• [PROMPT]: Repeat only part of the entries. Start at the line that has "Daily Dose of Kindness" and keep going through the last line, exactly as given.

═════ TASK DATA

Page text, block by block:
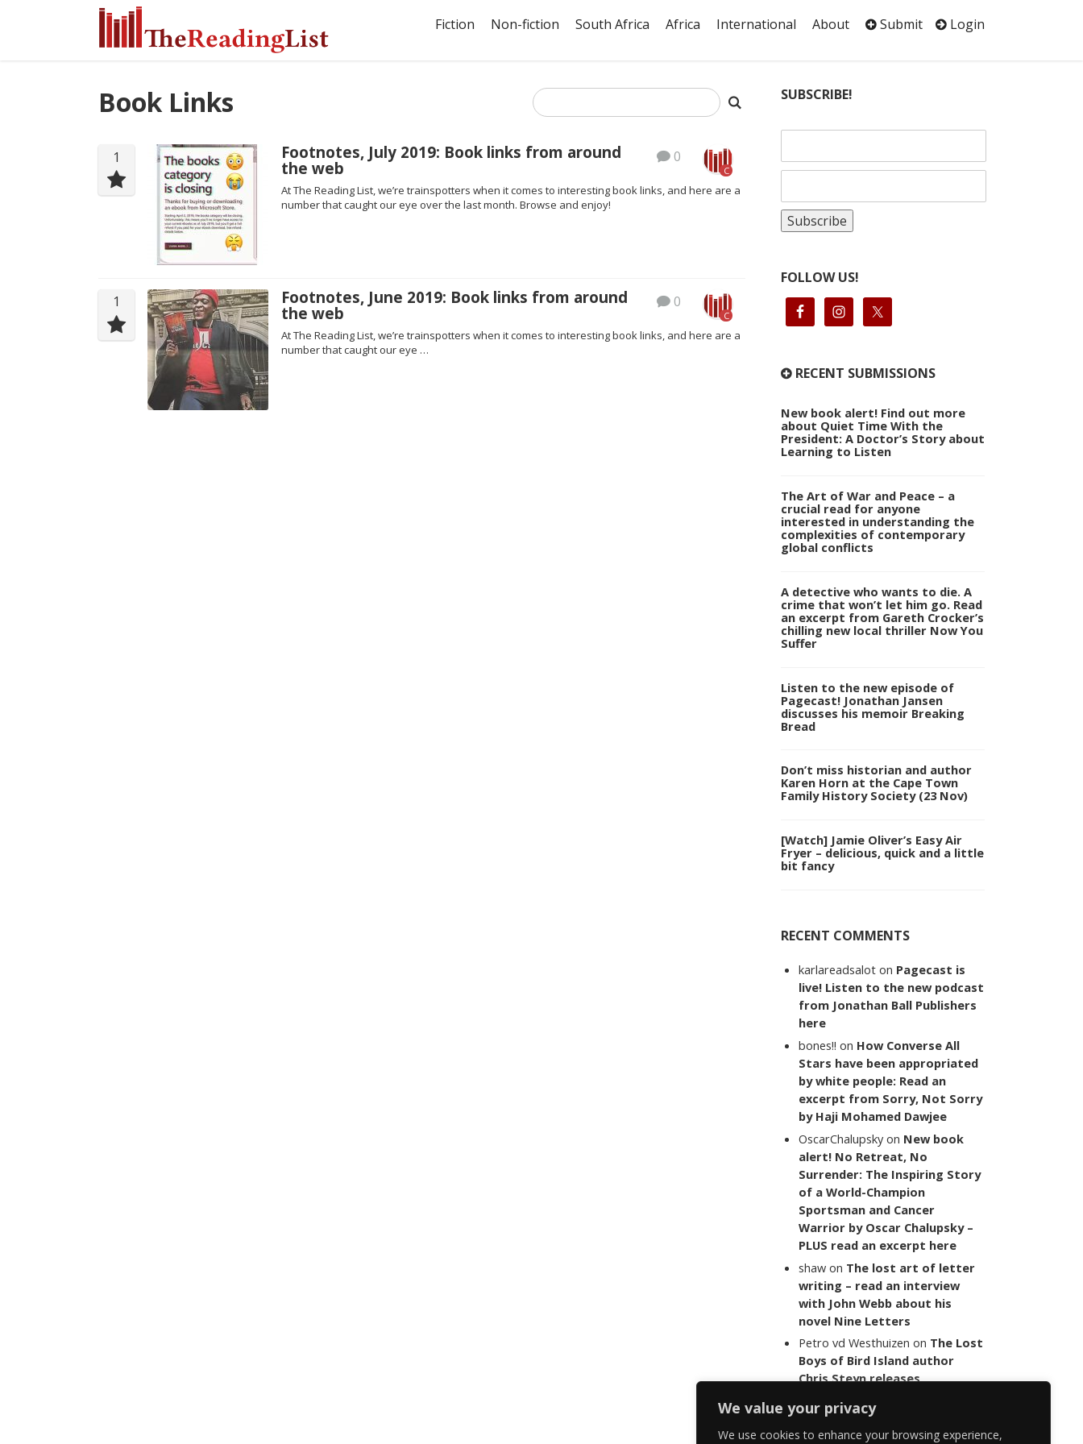
We value your privacy
We use cookies to enhance your browsing experience,
Fiction Non-fiction South Africa Africa International About Submit Login
Book Links
1 0
C
Footnotes, July 2019: Book links from around
the web
At The Reading List, we’re trainspotters when it comes to interesting book links, and here are a
number that caught our eye over the last month. Browse and enjoy!
1 0
C
Footnotes, June 2019: Book links from around
the web
At The Reading List, we’re trainspotters when it comes to interesting book links, and here are a
number that caught our eye …
SUBSCRIBE!
FOLLOW US!
RECENT SUBMISSIONS
New book alert! Find out more
about Quiet Time With the
President: A Doctor’s Story about
Learning to Listen
The Art of War and Peace – a
crucial read for anyone
interested in understanding the
complexities of contemporary
global conflicts
A detective who wants to die. A
crime that won’t let him go. Read
an excerpt from Gareth Crocker’s
chilling new local thriller Now You
Suffer
Listen to the new episode of
Pagecast! Jonathan Jansen
discusses his memoir Breaking
Bread
Don’t miss historian and author
Karen Horn at the Cape Town
Family History Society (23 Nov)
[Watch] Jamie Oliver’s Easy Air
Fryer – delicious, quick and a little
bit fancy
RECENT COMMENTS
karlareadsalot on Pagecast is
live! Listen to the new podcast
from Jonathan Ball Publishers
here
bones!! on How Converse All
Stars have been appropriated
by white people: Read an
excerpt from Sorry, Not Sorry
by Haji Mohamed Dawjee
OscarChalupsky on New book
alert! No Retreat, No
Surrender: The Inspiring Story
of a World-Champion
Sportsman and Cancer
Warrior by Oscar Chalupsky –
PLUS read an excerpt here
shaw on The lost art of letter
writing – read an interview
with John Webb about his
novel Nine Letters
Petro vd Westhuizen on The Lost
Boys of Bird Island author
Chris Steyn releases
last words of her late co-
author Mark Minnie
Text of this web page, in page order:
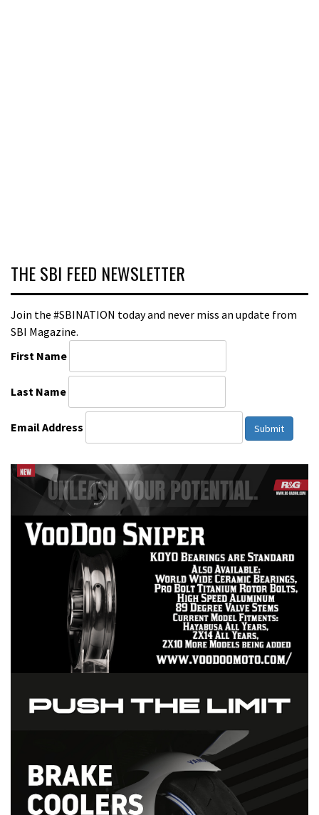
THE SBI FEED NEWSLETTER
Join the #SBINATION today and never miss an update from
SBI Magazine.
First Name
Last Name
Email Address Submit
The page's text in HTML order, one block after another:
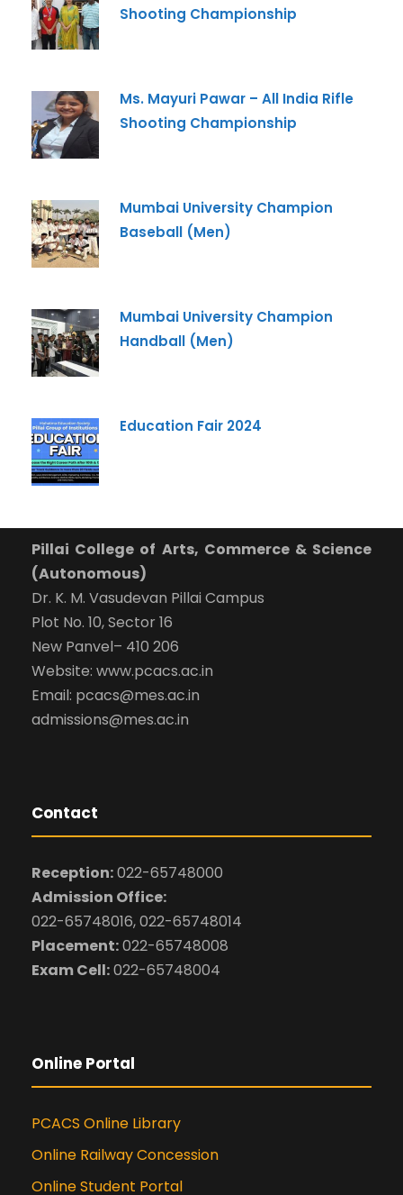
Shooting Championship
Ms. Mayuri Pawar – All India Rifle
Shooting Championship
Mumbai University Champion
Baseball (Men)
Mumbai University Champion
Handball (Men)
Education Fair 2024
Pillai College of Arts, Commerce & Science
(Autonomous)
Dr. K. M. Vasudevan Pillai Campus
Plot No. 10, Sector 16
New Panvel– 410 206
Website: www.pcacs.ac.in
Email: pcacs@mes.ac.in
admissions@mes.ac.in
Contact
Reception:022-65748000
Admission Office:
022-65748016, 022-65748014
Placement:022-65748008
Exam Cell:022-65748004
Online Portal
PCACS Online Library
Online Railway Concession
Online Student Portal
-- Select Program --
Pillai University using the contact details through SMS,
WhatsApp and Phone Calls. I also agree to the Terms
and Conditions and Privacy Policy.
Submit Enquiry
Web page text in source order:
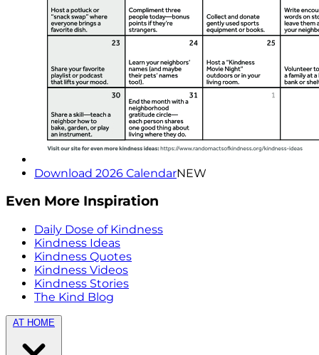
Download 2026 CalendarNEW
Even More Inspiration
Daily Dose of Kindness
Kindness Ideas
Kindness Quotes
Kindness Videos
Kindness Stories
The Kind Blog
AT HOME

══════════

• [WRITTEN SOLUTION]:
Daily Dose of Kindness
Kindness Ideas
Kindness Quotes
Kindness Videos
Kindness Stories
The Kind Blog
AT HOME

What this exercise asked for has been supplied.